Future developments of the GenoList database will follow several paths. Further complete bacterial genomes will be progressively entered, although exhaustiveness is not a necessary objective: indeed including too many genomes in the same database may end up hindering the initial goal of the environment, thus priority will be given to species of interest requested by GenoList users. Conversely, it should be noted that the facility provided by user-defined lists of organisms, allowing one to easily restrict searches and analysis to selected species only, may alleviate the genome-crowding issue. The inclusion of unfinished genomes will be considered since the data model was designed from the beginning so that it could house such data. An extension of GenoList to eukaryotic species has recently been implemented in order to provide the CandidaDB database ( 32 ), dedicated to Candida albicans and related species, with a multigenome dimension ( 33 ).
Additional innovative tools are to be implemented in order to maximize the integration of multiple genomes into a single framework, along with comparative relationship information. Multigenome queries using concepts such as synteny or phylogenetic profiles will be devised ( 34 ). Moreover, new modules for complex data searches and elaborate sequence retrieval are in the planning stages. Finally, linking GenoList to other resources will enhance data-mining functionalities, taking advantage of cross queries made possible between heterogeneous databases ( 35 ). In particular, integration of annotation data and functional genomics information is a major issue in tackling a systems-level understanding of biology ( 36 ). As an example, a database dedicated to microarray data for microbial organisms—GenoScript ( http://genoscript.pasteur.fr )—has recently been built using conceptual and technical basis analogous to those at work in GenoList, and thus constitutes an ideal target to undertake interoperability developments.

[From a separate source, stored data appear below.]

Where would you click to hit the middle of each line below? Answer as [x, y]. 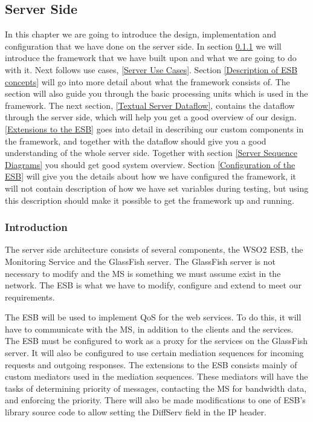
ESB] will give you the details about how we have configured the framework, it [151, 176]
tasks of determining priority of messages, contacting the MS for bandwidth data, [156, 388]
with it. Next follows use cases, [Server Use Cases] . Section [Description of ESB [151, 69]
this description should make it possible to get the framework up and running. [150, 200]
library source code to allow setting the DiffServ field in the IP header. [136, 412]
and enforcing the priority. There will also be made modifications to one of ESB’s [155, 400]
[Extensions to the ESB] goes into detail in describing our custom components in [154, 128]
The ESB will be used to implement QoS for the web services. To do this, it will [153, 317]
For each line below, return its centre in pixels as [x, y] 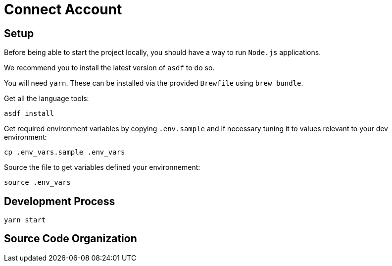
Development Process [60, 201]
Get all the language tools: [47, 99]
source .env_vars [37, 183]
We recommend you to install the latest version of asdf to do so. [109, 68]
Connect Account [63, 9]
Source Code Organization [71, 239]
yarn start [25, 220]
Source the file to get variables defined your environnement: [102, 167]
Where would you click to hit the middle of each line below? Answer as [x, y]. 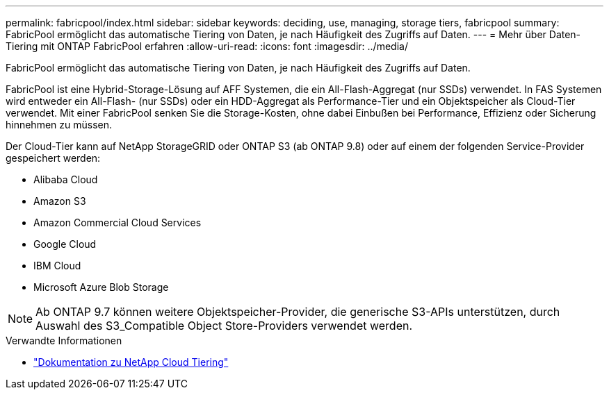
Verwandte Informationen [64, 341]
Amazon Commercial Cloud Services [117, 222]
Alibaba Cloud [66, 179]
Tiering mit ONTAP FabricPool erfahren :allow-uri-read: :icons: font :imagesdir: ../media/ [207, 46]
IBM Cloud [57, 266]
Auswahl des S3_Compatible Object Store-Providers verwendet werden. [224, 326]
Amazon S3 [60, 201]
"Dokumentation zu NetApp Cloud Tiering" [131, 362]
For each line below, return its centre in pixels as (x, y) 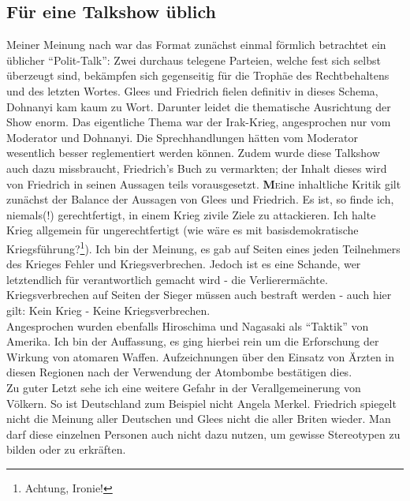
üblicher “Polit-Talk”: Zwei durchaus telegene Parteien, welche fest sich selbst (194, 60)
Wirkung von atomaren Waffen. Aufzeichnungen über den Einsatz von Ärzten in (201, 356)
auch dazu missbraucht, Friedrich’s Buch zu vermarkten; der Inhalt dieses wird (197, 168)
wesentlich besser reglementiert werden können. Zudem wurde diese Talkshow (193, 153)
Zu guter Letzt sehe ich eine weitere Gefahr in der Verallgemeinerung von (184, 387)
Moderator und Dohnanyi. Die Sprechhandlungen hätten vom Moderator (182, 137)
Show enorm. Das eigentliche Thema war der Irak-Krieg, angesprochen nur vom (199, 122)
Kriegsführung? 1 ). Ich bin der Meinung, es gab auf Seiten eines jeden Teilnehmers (203, 247)
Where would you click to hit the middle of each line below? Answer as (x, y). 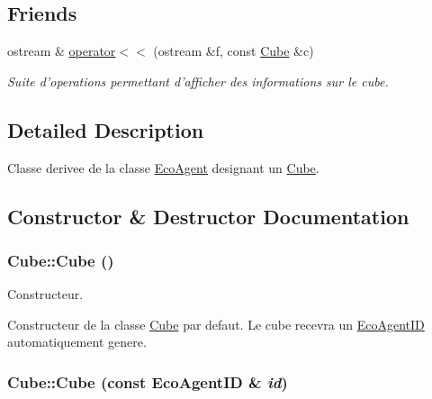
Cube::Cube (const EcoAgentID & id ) (148, 381)
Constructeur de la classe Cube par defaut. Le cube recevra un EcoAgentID (216, 324)
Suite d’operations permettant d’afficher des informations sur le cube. (198, 81)
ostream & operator (62, 51)
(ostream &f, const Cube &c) (234, 51)
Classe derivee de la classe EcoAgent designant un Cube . (163, 167)
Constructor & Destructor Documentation (208, 216)
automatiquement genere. (77, 342)

This work was supported by grants from the Réseau National des Génopoles. L.H. was partially funded by a contract with Danone Vitapole. We thank L.M. Jones for his help in optimizing the use of Sybase and in deploying the WebObjects application. We acknowledge support from S.T. Cole and input from A. Danchin and P. Glaser during the conception stage of the environment. We thank P. Casel, S. Grandino, H. Madaoui and J. Torrent for their contribution to the development of the GenoList application, and we are grateful to C. d’Enfert and T. Rossignol for fruitful discussions while setting up the CandidaDB database. Funding to pay the Open Access publication charges for this article was provided by Institut Pasteur.
Conflict of interest statement . None declared.